Page 1 of 1

Job design for two way range join

Posted: Mon Dec 21, 2015 5:51 am
by stiantok
Hi!

I am trying to implement a join between two tables with history in Datastage. In sql I would do something like:

Code: Select all

select *
from tableA a 
left outer tableB b 
on a.key = b.key
and (a.valid_from_date between b.valid_from_date and b.valid_to_date
or b.valid_from_date between a.valid_from_date and b.valid_to_date)
and b.valid_from_date >= a.valid_from_date
Is there any neat way of doing this with Datastage components? I also want to make it generic by creating a shared container with RCP.

Thanks!

Re: Job design for two way range join

Posted: Mon Dec 21, 2015 10:30 pm
by naveenkumar.ssn
Hi
REF(TABLE b)
|
|
SRC(TABLE a) ----- Join Stage(Left Join) --- Transformer ----- Target

In the transformer
--- StageVariable1 --- if a.valid_frm_date >= b.valid_frm_date AND a.valid_frm_date < b.valid_frm_date then @True else @False

---- StageVarialbe 2 -- Similarly for the b.valid_frm_date(same condition as above)

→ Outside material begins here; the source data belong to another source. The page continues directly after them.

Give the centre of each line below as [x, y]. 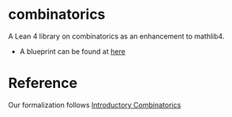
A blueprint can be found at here [73, 51]
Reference [43, 83]
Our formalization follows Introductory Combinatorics [95, 104]
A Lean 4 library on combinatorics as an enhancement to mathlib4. [116, 36]
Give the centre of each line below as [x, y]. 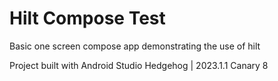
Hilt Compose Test [87, 18]
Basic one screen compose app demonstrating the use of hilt [135, 46]
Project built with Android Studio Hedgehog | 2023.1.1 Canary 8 [139, 65]
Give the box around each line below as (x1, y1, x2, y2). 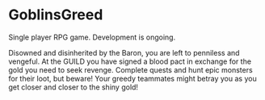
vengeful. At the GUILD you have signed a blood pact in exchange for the (8, 56, 252, 66)
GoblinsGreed (8, 6, 103, 24)
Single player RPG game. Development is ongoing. (8, 32, 176, 42)
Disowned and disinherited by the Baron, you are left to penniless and (8, 48, 240, 57)
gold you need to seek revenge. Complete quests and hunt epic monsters (8, 65, 253, 74)
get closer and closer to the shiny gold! (8, 82, 139, 92)
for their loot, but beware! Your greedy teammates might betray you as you (8, 73, 257, 83)
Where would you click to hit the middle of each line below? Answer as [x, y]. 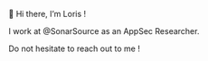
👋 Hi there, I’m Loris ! [47, 14]
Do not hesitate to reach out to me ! [75, 48]
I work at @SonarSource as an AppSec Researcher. [104, 31]
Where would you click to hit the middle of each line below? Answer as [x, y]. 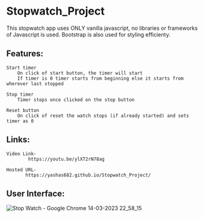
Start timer [21, 68]
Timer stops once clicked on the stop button [76, 100]
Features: [25, 54]
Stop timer [20, 94]
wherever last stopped [35, 83]
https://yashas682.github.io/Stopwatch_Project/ [88, 175]
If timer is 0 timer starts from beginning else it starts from [100, 78]
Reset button [23, 110]
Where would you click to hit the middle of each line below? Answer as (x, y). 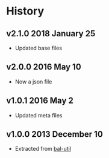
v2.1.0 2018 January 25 (51, 34)
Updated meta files (39, 115)
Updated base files (38, 48)
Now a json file (33, 81)
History (25, 11)
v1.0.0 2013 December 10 (55, 134)
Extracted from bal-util (43, 149)
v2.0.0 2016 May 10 (44, 67)
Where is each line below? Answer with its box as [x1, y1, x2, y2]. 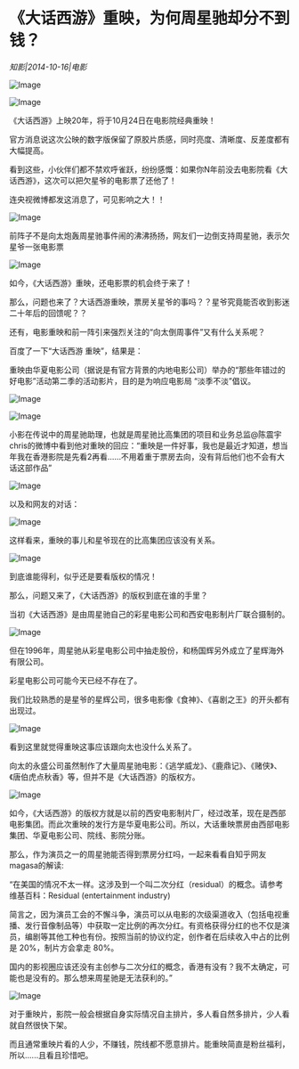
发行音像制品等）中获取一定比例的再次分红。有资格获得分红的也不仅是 [24, 919, 282, 931]
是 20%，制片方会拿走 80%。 [9, 942, 119, 953]
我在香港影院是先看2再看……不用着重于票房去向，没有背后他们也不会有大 [16, 451, 285, 461]
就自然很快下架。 [9, 1019, 72, 1030]
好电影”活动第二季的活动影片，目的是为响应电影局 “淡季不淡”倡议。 [9, 375, 256, 386]
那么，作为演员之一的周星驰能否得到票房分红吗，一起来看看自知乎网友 [9, 848, 267, 860]
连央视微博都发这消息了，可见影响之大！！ [9, 193, 166, 205]
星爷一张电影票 [9, 241, 64, 252]
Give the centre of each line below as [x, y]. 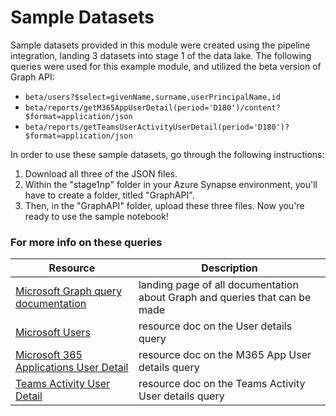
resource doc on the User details [215, 326]
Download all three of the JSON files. [101, 173]
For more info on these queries [86, 242]
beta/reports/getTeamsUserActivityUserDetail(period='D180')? [157, 127]
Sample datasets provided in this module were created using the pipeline [160, 45]
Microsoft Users [53, 333]
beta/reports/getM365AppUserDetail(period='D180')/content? [152, 107]
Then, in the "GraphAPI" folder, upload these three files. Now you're [164, 205]
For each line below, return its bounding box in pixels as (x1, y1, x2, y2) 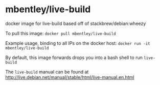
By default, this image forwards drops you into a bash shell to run (5, 54, 143, 61)
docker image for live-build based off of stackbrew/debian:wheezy (5, 20, 146, 26)
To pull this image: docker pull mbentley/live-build (5, 30, 116, 36)
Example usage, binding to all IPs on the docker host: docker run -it (5, 40, 150, 46)
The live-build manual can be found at (5, 69, 89, 75)
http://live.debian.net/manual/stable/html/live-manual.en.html (5, 74, 134, 80)
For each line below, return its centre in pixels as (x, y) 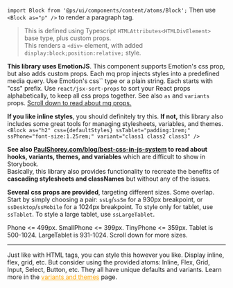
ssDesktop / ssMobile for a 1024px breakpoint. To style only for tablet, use (110, 207)
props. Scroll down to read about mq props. (69, 103)
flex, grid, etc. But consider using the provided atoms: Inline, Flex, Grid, (109, 262)
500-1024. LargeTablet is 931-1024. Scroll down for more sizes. (97, 235)
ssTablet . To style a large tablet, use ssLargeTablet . (81, 214)
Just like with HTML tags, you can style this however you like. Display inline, (116, 255)
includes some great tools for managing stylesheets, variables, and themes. (115, 124)
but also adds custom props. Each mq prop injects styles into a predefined (113, 73)
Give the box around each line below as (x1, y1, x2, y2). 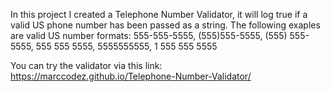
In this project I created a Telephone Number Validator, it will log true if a (10, 9, 308, 20)
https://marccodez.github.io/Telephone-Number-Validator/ (10, 70, 252, 82)
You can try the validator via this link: (10, 60, 163, 71)
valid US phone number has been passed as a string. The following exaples (10, 19, 321, 31)
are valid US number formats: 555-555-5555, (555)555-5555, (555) (10, 30, 288, 41)
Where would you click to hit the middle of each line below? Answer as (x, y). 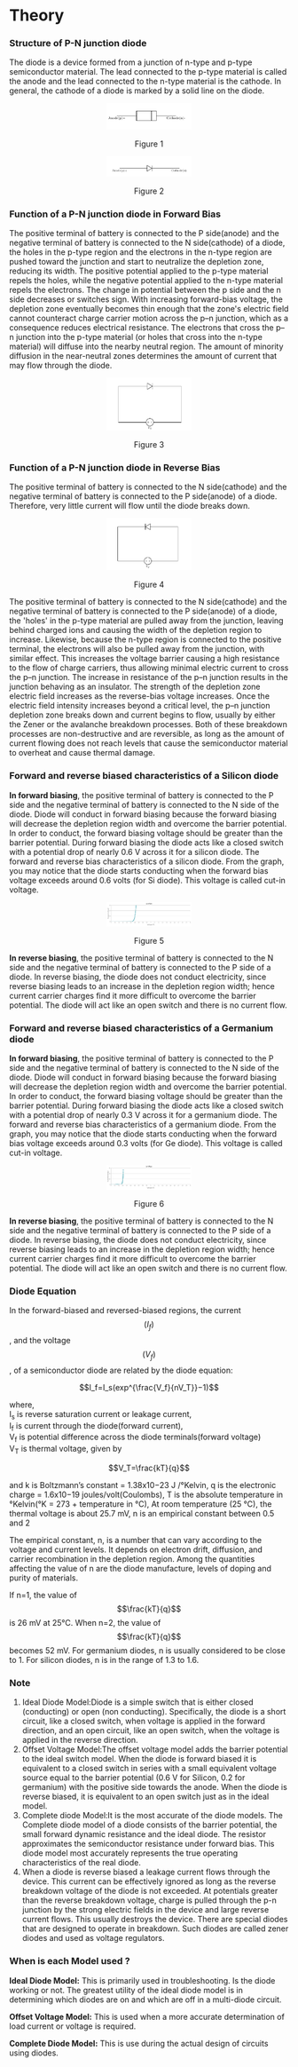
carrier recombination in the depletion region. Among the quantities (132, 1559)
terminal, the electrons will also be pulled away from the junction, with (137, 649)
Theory (37, 16)
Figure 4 (149, 585)
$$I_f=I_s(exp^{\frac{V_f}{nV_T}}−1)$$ (149, 1387)
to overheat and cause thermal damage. (82, 753)
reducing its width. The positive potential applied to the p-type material (139, 271)
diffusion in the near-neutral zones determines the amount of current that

---- StageVariable 3 -- if (b.valid_from_date >= a.valid_from_date) then @True else @False

In the constraint of the transformer ..you have to allow only those records which matches the above ..meaning (StageVariable1 = @True OR StageVarialbe2 = @True) AND StageVariable3 = @TRUE

Regards
Naveen

Posted: Tue Jan 12, 2016 5:51 am
by stiantok
Thanks for the input Naveen!

Any thoughts on how this design will perform when there is large amounts of data? Won't the first potentially produce a huge amount of data that has to be processed by the Transformer? Say table A has 3 mill rows, and that each of these hits 100 rows in table B, that will leave us with 300 mill rows to be processed by the Transformer...?

Maybe there is a way of constraining the amount of data in the Join processing also?

br